Carraro Paolo, Plebani Mario
Department of Laboratory Medicine, Azienda Ospedaliera-Università and Azienda ULSS 16, Padova, Italy.
Clin Chem. 2007 Jul;53(7):1338-42. doi: 10.1373/clinchem.2007.088344. Epub 2007 May 24.
In view of increasing attention focused on patient safety and the need to reduce laboratory errors, it is important that clinical laboratories collect statistics on error occurrence rates over the whole testing cycle, including pre-, intra-, and postanalytical phases.
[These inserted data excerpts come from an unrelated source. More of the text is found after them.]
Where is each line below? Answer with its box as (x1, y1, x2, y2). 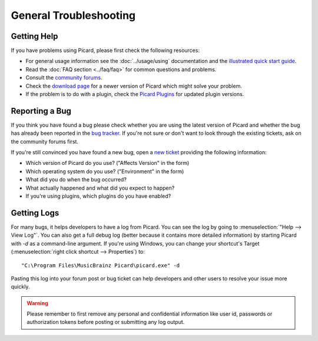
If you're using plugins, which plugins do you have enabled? (25, 193, 171, 200)
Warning (26, 299, 48, 306)
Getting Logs (11, 208, 59, 218)
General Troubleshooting (11, 9, 136, 22)
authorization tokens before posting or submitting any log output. (26, 319, 185, 326)
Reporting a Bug (11, 106, 72, 116)
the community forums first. (11, 138, 79, 145)
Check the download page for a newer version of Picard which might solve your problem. (25, 82, 243, 90)
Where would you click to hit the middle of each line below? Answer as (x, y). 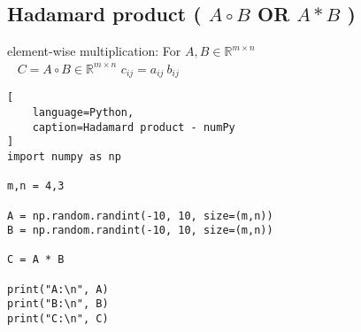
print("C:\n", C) (58, 319)
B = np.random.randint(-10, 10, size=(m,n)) (140, 231)
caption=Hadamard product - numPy (134, 127)
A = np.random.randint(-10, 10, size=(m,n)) (140, 216)
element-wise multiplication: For (94, 51)
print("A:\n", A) (58, 289)
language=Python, (83, 112)
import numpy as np (64, 156)
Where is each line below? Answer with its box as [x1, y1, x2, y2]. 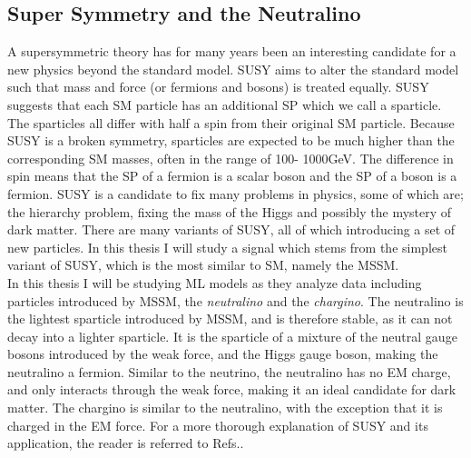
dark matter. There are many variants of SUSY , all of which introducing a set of [7, 220, 456, 239]
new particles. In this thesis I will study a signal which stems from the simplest [7, 237, 447, 256]
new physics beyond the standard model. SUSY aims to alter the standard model [7, 59, 459, 78]
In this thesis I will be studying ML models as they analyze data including [7, 273, 422, 292]
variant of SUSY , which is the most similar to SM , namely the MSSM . [7, 255, 399, 274]
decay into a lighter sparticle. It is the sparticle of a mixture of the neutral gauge [7, 326, 457, 345]
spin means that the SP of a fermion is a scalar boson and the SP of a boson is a [7, 166, 457, 185]
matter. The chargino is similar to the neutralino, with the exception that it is [7, 398, 443, 417]
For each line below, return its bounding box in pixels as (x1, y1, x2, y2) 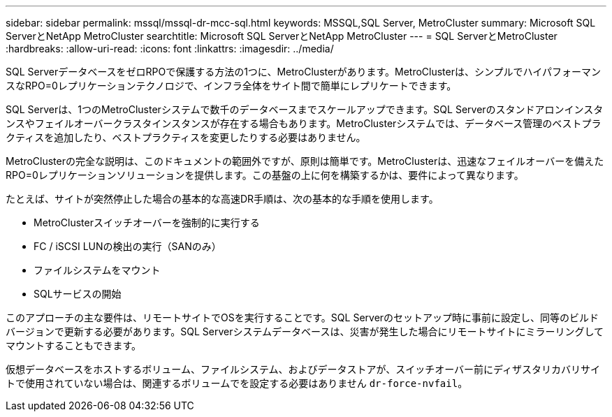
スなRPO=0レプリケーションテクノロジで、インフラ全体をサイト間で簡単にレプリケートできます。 (6, 80, 457, 92)
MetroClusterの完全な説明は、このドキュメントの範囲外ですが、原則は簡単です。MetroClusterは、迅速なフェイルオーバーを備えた (6, 155, 604, 167)
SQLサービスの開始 (34, 288, 122, 300)
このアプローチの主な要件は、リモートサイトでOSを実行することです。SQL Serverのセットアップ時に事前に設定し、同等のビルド (6, 312, 599, 323)
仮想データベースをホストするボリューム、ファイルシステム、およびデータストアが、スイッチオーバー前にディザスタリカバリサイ (6, 363, 600, 375)
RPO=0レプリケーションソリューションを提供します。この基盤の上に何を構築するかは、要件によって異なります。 (6, 169, 524, 181)
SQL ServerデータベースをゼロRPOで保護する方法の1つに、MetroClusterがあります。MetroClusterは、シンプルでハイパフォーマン (6, 66, 602, 78)
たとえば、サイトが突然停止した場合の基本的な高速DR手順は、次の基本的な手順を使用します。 (6, 193, 439, 205)
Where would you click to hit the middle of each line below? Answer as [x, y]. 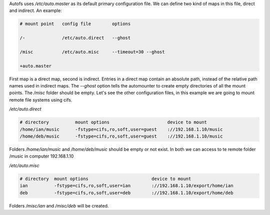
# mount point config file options [75, 24]
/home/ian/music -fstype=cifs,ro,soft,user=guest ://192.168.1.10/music [121, 129]
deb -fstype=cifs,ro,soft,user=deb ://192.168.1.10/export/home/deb [126, 193]
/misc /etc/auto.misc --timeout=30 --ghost [92, 52]
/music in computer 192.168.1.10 [41, 156]
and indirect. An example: [35, 10]
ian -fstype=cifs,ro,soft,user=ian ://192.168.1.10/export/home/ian [126, 186]
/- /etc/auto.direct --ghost [75, 38]
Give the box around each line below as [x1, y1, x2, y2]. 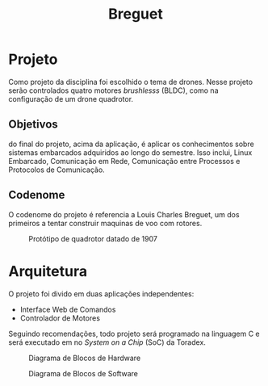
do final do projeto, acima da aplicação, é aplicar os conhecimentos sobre [8, 139, 254, 149]
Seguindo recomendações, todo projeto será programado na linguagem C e [8, 329, 260, 338]
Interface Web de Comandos [19, 304, 116, 314]
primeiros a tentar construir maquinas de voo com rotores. [8, 218, 203, 228]
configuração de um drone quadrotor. [8, 94, 134, 103]
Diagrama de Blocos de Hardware [28, 353, 141, 363]
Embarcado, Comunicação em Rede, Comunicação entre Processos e [8, 156, 241, 166]
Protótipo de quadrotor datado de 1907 [28, 233, 157, 243]
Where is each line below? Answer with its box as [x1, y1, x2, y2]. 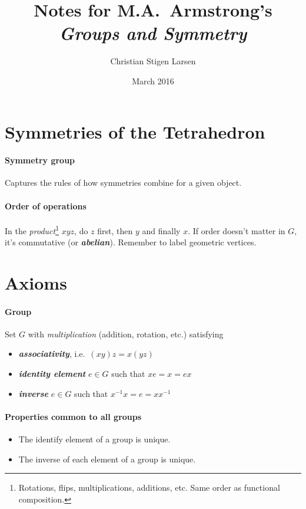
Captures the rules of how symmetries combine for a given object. [5, 176, 242, 189]
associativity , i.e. [18, 347, 85, 360]
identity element [18, 367, 86, 380]
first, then [97, 224, 133, 237]
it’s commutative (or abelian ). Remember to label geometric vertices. [5, 236, 257, 248]
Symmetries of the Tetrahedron [5, 119, 265, 143]
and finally [142, 224, 181, 237]
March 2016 [132, 74, 174, 87]
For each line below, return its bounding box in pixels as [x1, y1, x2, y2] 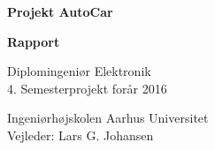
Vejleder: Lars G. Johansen [7, 125, 154, 144]
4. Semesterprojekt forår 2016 [7, 79, 167, 97]
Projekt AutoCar [7, 3, 113, 20]
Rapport [7, 32, 60, 50]
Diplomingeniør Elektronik [7, 62, 151, 80]
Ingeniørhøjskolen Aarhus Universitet [7, 109, 209, 127]
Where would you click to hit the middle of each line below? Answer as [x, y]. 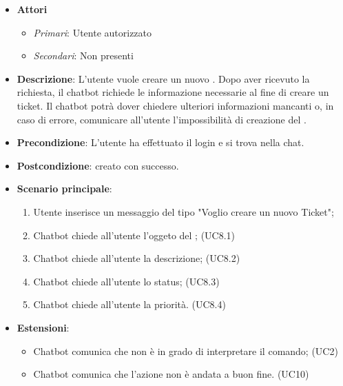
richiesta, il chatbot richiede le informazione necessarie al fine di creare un [173, 92]
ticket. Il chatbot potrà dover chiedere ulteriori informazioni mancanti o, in [175, 105]
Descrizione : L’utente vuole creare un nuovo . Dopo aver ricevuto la [163, 78]
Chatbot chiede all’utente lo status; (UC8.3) [126, 281]
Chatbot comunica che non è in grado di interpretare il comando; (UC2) [186, 351]
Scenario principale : [64, 189]
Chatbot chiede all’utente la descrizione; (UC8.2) [137, 258]
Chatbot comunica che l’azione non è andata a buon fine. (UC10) [171, 374]

The present study was conducted in 2006 according to the design we previously used in 1996 to monitor the error rates for laboratory testing in 4 different departments (internal medicine, nephrology, surgery, and intensive care). For 3 months, physicians and nurses were asked to pay careful attention to all test results. Any suspected laboratory error was recorded with associated pertinent clinical information. Every day, a laboratory physician visited the 4 departments and a critical appraisal was made of any suspect results.
Among a total of 51 746 analyses, clinicians notified us of 393 questionable findings, 160 of which were confirmed as laboratory errors. The overall frequency of errors, 3092 ppm, was significantly lower (P <0.05) than in 1996 (4700 ppm). Of the 160 confirmed errors, 61.9% were preanalytical errors, 15% were analytical, and 23.1% were postanalytical.
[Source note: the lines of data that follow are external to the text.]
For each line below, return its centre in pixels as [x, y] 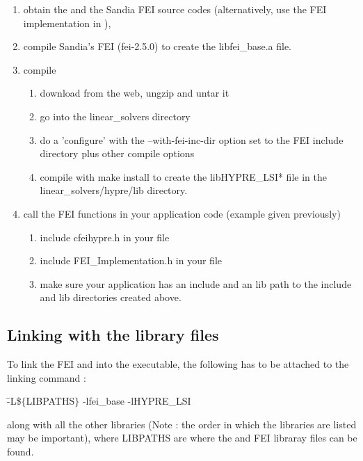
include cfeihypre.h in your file [105, 237]
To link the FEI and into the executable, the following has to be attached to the [178, 364]
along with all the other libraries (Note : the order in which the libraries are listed [182, 424]
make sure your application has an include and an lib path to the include [196, 283]
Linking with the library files [113, 335]
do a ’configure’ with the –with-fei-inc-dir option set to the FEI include [192, 139]
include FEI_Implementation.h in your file [131, 260]
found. [21, 452]
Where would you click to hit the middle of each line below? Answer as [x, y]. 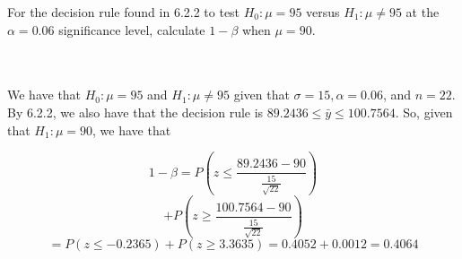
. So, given [424, 112]
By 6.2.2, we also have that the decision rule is [135, 112]
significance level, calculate [132, 29]
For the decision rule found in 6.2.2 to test [124, 12]
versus [323, 12]
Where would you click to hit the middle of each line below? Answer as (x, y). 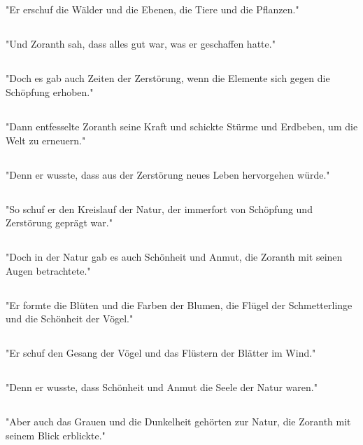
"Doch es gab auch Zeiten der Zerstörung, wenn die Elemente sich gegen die (168, 78)
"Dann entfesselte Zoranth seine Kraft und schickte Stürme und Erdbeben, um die (182, 126)
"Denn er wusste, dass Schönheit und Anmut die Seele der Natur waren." (162, 387)
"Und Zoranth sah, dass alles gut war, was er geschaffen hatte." (141, 44)
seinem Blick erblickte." (56, 435)
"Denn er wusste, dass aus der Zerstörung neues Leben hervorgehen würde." (168, 174)
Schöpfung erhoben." (50, 91)
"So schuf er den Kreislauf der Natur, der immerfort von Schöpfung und (159, 208)
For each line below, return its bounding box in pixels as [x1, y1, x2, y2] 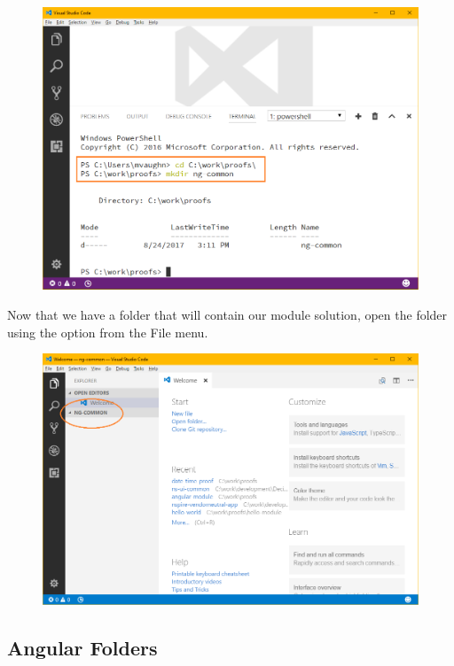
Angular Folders [7, 633, 158, 661]
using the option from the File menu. [7, 322, 208, 341]
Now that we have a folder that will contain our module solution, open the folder [7, 306, 448, 324]
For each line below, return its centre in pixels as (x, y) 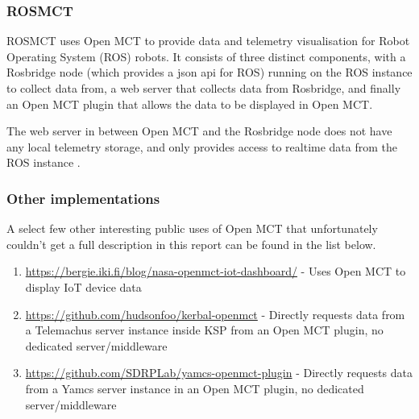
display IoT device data (83, 286)
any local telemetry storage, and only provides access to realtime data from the (202, 146)
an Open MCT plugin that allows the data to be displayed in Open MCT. (190, 104)
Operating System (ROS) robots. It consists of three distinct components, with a (206, 56)
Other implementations (83, 198)
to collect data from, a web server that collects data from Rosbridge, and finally (204, 88)
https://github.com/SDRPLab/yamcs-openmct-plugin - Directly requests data (219, 373)
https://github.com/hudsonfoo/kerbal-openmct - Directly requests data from (215, 314)

During the last decade the error rates in our stat laboratory have been reduced significantly. As demonstrated by the distribution pattern, the pre- and postanalytical steps still have the highest error prevalences, but changes have occurred in the types and frequencies of errors in these phases of testing.
鉴于对患者安全的关注度不断提高以及减少实验室误差的必要性,临床实验室收集整个检测周期(包括分析前、分析中和分析后阶段)的误差发生率统计数据非常重要。
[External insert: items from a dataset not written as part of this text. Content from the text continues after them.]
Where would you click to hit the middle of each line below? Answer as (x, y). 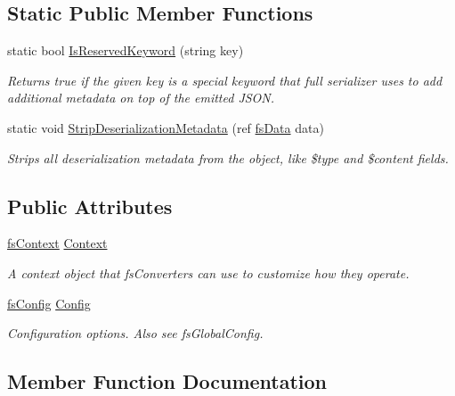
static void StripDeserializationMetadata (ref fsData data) (166, 127)
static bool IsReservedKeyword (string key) (126, 50)
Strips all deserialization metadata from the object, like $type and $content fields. (228, 157)
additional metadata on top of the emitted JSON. (141, 98)
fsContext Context (57, 243)
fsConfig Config (49, 303)
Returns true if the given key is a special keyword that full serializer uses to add (225, 80)
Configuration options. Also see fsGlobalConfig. (135, 333)
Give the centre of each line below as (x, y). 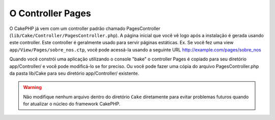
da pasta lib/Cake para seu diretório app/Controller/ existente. (74, 73)
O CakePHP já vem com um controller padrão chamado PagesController (85, 28)
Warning (32, 87)
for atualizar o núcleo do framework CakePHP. (72, 104)
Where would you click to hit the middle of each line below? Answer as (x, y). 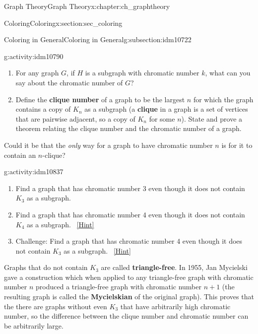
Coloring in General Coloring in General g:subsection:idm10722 (98, 39)
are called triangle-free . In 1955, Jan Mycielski (174, 267)
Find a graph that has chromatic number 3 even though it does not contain (130, 188)
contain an (20, 155)
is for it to (237, 145)
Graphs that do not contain (46, 267)
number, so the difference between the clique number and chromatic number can (126, 316)
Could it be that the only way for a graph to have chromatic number (108, 145)

本研究于2006年按照我们先前在1996年使用的设计进行,以监测4个不同科室(内科、肾病科、外科和重症监护室)的实验室检测误差率。在3个月的时间里,要求医生和护士密切关注所有检测结果。任何疑似实验室误差都要记录相关的临床信息。每天,一名实验室医生走访这4个科室,并对任何可疑结果进行严格评估。
在总共51746次分析中,临床医生向我们通报了393个可疑结果,其中160个被确认为实验室误差。误差的总体发生率为3092 ppm,显著低于1996年(4700 ppm)(P<0.05)。在160个已确认的误差中,61.9%为分析前误差,15%为分析误差,23.1%为分析后误差。
在过去十年中,我们急诊实验室的误差率显著降低。从分布模式可以看出,分析前和分析后步骤的误差发生率仍然最高,但在检测的这些阶段,误差的类型和频率已经发生了变化。